Where the word lascar, and Cantonese mo lo, come from, and the case for changing a Hong Kong street name

Hongkongers may be familiar with Upper Lascar Row, a street in the city’s Sheung Wan district, and mo lo sheung gai, as it is called in Cantonese, but few today probably know the origin of these names

In the former crown colonies of Singapore, Penang and Hong Kong, street names such as Sepoy Lines and Lascar Row recall the tents of Indian infantrymen and barracks of Indian ship crews who served with the British in the region – among the first Indians to arrive, and settle, in these territories.

Its usage documented from the early 1600s, lascar, adopted from the Portuguese lascarim, refers to a seaman from any area east of South Africa’s Cape of Good Hope. The word derives from the Hindi lashkari (“soldier, native sailor”), Persian lashkar, Arabic al-’askar (“the army”).

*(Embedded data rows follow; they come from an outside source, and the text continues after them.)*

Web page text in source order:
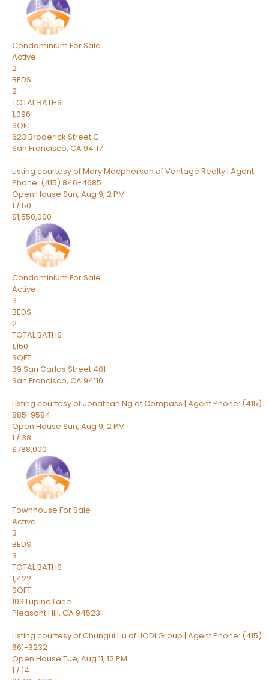
Condominium For Sale
Active
2
BEDS
2
TOTAL BATHS
1,096
SQFT
623 Broderick Street C
San Francisco, CA94117
Listing courtesy of Mary Macpherson of Vantage Realty | Agent
Phone: (415) 846-4685
Open House Sun, Aug 9, 2 PM
1 /50
$1,550,000
Condominium For Sale
Active
3
BEDS
2
TOTAL BATHS
1,150
SQFT
39 San Carlos Street 401
San Francisco, CA94110
Listing courtesy of Jonathan Ng of Compass | Agent Phone: (415)
885-9584
Open House Sun, Aug 9, 2 PM
1 / 38
$788,000
Townhouse For Sale
Active
3
BEDS
3
TOTAL BATHS
1,422
SQFT
103 Lupine Lane
Pleasant Hill, CA94523
Listing courtesy of Chungui Liu of JODI Group | Agent Phone: (415)
661-3232
Open House Tue, Aug 11, 12 PM
1 /14
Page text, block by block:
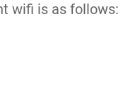
wifi is as follows:
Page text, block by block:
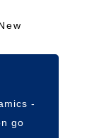
-
go
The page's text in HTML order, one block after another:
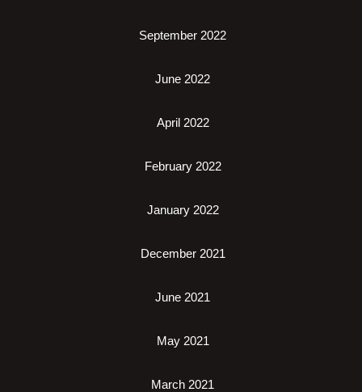
September 2022
June 2022
April 2022
February 2022
January 2022
December 2021
June 2021
May 2021
March 2021
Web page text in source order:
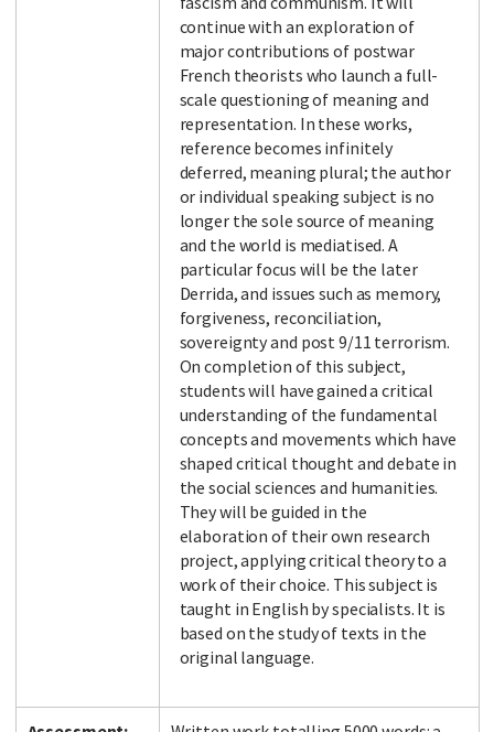
continue with an exploration of
major contributions of postwar
French theorists who launch a full-
scale questioning of meaning and
representation. In these works,
reference becomes infinitely
deferred, meaning plural; the author
or individual speaking subject is no
longer the sole source of meaning
and the world is mediatised. A
particular focus will be the later
Derrida, and issues such as memory,
forgiveness, reconciliation,
sovereignty and post 9/11 terrorism.
On completion of this subject,
students will have gained a critical
understanding of the fundamental
concepts and movements which have
shaped critical thought and debate in
the social sciences and humanities.
They will be guided in the
elaboration of their own research
project, applying critical theory to a
work of their choice. This subject is
taught in English by specialists. It is
based on the study of texts in the
original language.
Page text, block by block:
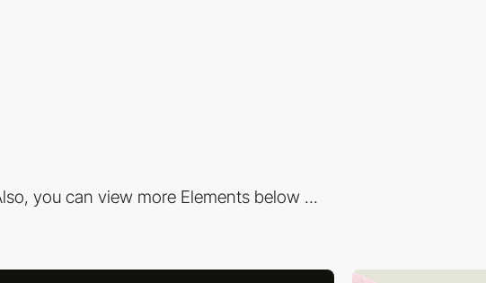
you can view more Elements below ...
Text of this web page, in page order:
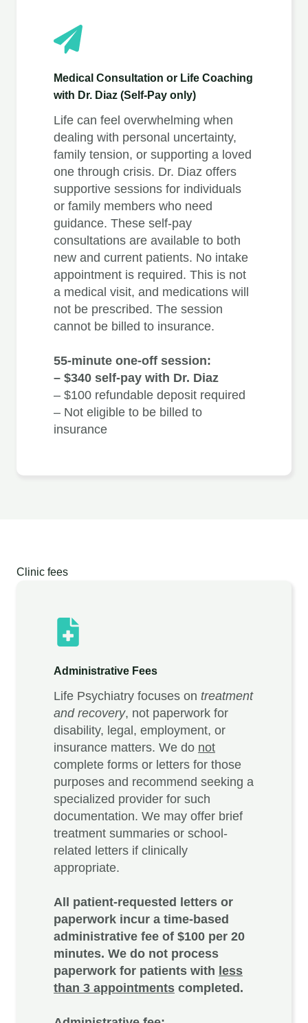
Medical Consultation or Life Coaching
with Dr. Diaz (Self-Pay only)
Life can feel overwhelming when
dealing with personal uncertainty,
family tension, or supporting a loved
one through crisis. Dr. Diaz offers
supportive sessions for individuals
or family members who need
guidance. These self-pay
consultations are available to both
new and current patients. No intake
appointment is required. This is not
a medical visit, and medications will
not be prescribed. The session
cannot be billed to insurance.
55-minute one-off session:
– $340 self-pay with Dr. Diaz
– $100 refundable deposit required
– Not eligible to be billed to
insurance
Clinic fees
Administrative Fees
Life Psychiatry focuses on treatment
and recovery, not paperwork for
disability, legal, employment, or
insurance matters. We do not
complete forms or letters for those
purposes and recommend seeking a
specialized provider for such
documentation. We may offer brief
treatment summaries or school-
related letters if clinically
appropriate.
All patient-requested letters or
paperwork incur a time-based
administrative fee of $100 per 20
minutes. We do not process
paperwork for patients with less
than 3 appointments completed.

Lascars, Indian sailors and servants engaged by British military officers.
While the Portuguese term encompassed crewmen from South Asia, Southeast Asia and the Arab world, the British East India Company used “lascar” more narrowly to refer to Indian sailors and servants engaged by British military officers. In Mauritius, Réunion and the Seychelles, because Muslim lascars manned the ships that brought Indian and Chinese indentured labour to the plantations of the Mascarene Islands, lascar refers to Muslims.

Upper Lascar Row in Cantonese is 摩羅上街: the 摩羅 (mō lō ) deriving from the Portuguese mouro – “Moor” (though some sources claim its etymology in 婆羅 [pòh lòh], “Brahman”). It is used in Hong Kong to refer to peoples of South Asian descent – reflecting pre-colonial Muslim South Asian trading connections with the region; Malaccan Portuguese and Macanese also refer to Indians as moro.

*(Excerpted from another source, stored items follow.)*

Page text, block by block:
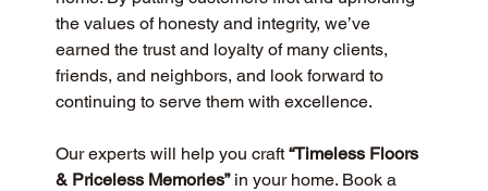
the values of honesty and integrity, we’ve
earned the trust and loyalty of many clients,
friends, and neighbors, and look forward to
continuing to serve them with excellence.
Our experts will help you craft “Timeless Floors
& Priceless Memories” in your home. Book a
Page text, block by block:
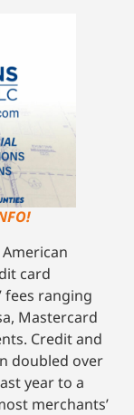
card
fees ranging
Mastercard
Credit and
doubled over
year to a
merchants’
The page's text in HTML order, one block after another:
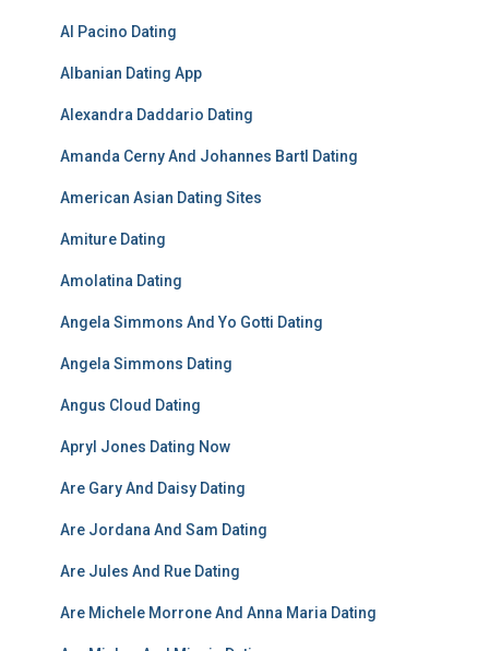
Al Pacino Dating
Albanian Dating App
Alexandra Daddario Dating
Amanda Cerny And Johannes Bartl Dating
American Asian Dating Sites
Amiture Dating
Amolatina Dating
Angela Simmons And Yo Gotti Dating
Angela Simmons Dating
Angus Cloud Dating
Apryl Jones Dating Now
Are Gary And Daisy Dating
Are Jordana And Sam Dating
Are Jules And Rue Dating
Are Michele Morrone And Anna Maria Dating
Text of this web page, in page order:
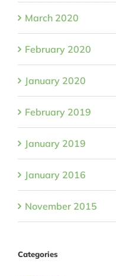
March 2020
February 2020
January 2020
February 2019
January 2019
January 2016
November 2015
Categories
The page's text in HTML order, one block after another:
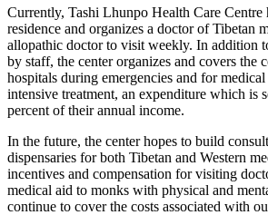
Currently, Tashi Lhunpo Health Care Centre
residence and organizes a doctor of Tibetan
allopathic doctor to visit weekly. In addition
by staff, the center organizes and covers the
hospitals during emergencies and for
intensive treatment, an expenditure which is
percent of their annual income.
In the future, the center hopes to build
dispensaries for both Tibetan and Western
incentives and compensation for visiting
medical aid to monks with physical and
continue to cover the costs associated with
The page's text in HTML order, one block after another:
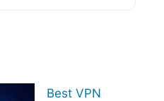
Best VPN

The epithet 摩羅差 (mō lō cha) and its abbreviation 阿差 (a cha), are widely used. Cha purportedly comes from 差人 (cha yàhn) “policemen”, as the profession was then largely domi­nated by South Asians; an alternative account involves the association with the commonly used Hindi word accha for agreement, acknowledgement, approval. These are considered derogatory to South Asian Hongkongers.

Historical circumstances aside, mindful consideration of nomenclature is important in terms of respect and inclusivity. Consider the Lands Department’s 2010 ruling against the request by South Asians for a street name change on the grounds of mō lō ’s derogatory meaning, as well as TVB’s use of mo lo cha to refer to an Indian character in a 2015 series.

The cost of, say, renaming streets – places such as South Africa, Namibia and Berlin have changed colonial place names deemed politically incorrect or offensive – is incomparable with the price of a community’s dignity.